KEYTRUDA is indicated for the treatment of patients with metastatic non-small cell lung cancer (NSCLC) whose tumors express PD-L1 as determined by an FDA-approved test with disease progression on or after platinum-containing chemotherapy, at a dose of 2 mg/kg every three weeks. Patients with EGFR or ALK genomic tumor aberrations should have disease progression on FDA-approved therapy for these aberrations prior to receiving KEYTRUDA. This indication is approved under accelerated approval based on tumor response rate and durability of response. An improvement in survival or disease-related symptoms has not yet been established. Continued approval for this indication may be contingent upon verification and description of clinical benefit in the confirmatory trials.

Head and Neck Cancer

KEYTRUDA is indicated for the treatment of patients with recurrent or metastatic head and neck squamous cell carcinoma (HNSCC) with disease progression on or after platinum-containing chemotherapy at a fixed dose of 200 mg every three weeks. This indication is approved under accelerated approval based on tumor response rate and durability of response. Continued approval for this indication may be contingent upon verification and description of clinical benefit in the confirmatory trials.

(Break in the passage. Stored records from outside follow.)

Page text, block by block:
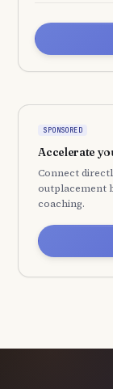
SPONSORED
Accelerate
Connect
outplacement
coaching.
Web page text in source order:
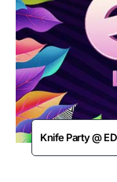
Knife Party @
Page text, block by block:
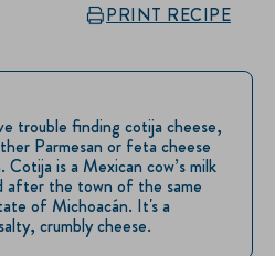
PRINT RECIPE
trouble finding cotija cheese,
Parmesan or feta cheese
is a Mexican cow’s milk
after the town of the same
of Michoacán. It's a
crumbly cheese.

Selected Important Safety Information for KEYTRUDA® (pembrolizumab) in Melanoma

Immune-mediated pneumonitis, including fatal cases, occurred in patients receiving KEYTRUDA. Pneumonitis occurred in 32 (2.0%) of 1567 patients, including Grade 1 (0.8%), 2 (0.8%), and 3 (0.4%) pneumonitis. Monitor patients for signs and symptoms of pneumonitis. Evaluate suspected pneumonitis with radiographic imaging. Administer corticosteroids for Grade 2 or greater pneumonitis. Withhold KEYTRUDA for Grade 2; permanently discontinue KEYTRUDA for Grade 3 or 4 or recurrent Grade 2 pneumonitis.

Immune-mediated colitis occurred in 31 (2%) of 1567 patients, including Grade 2 (0.5%), 3 (1.1%), and 4 (0.1%) colitis. Monitor patients for signs and symptoms of colitis. Administer corticosteroids for Grade 2 or greater colitis. Withhold KEYTRUDA (pembrolizumab) for Grade 2 or 3; permanently discontinue KEYTRUDA for Grade 4 colitis.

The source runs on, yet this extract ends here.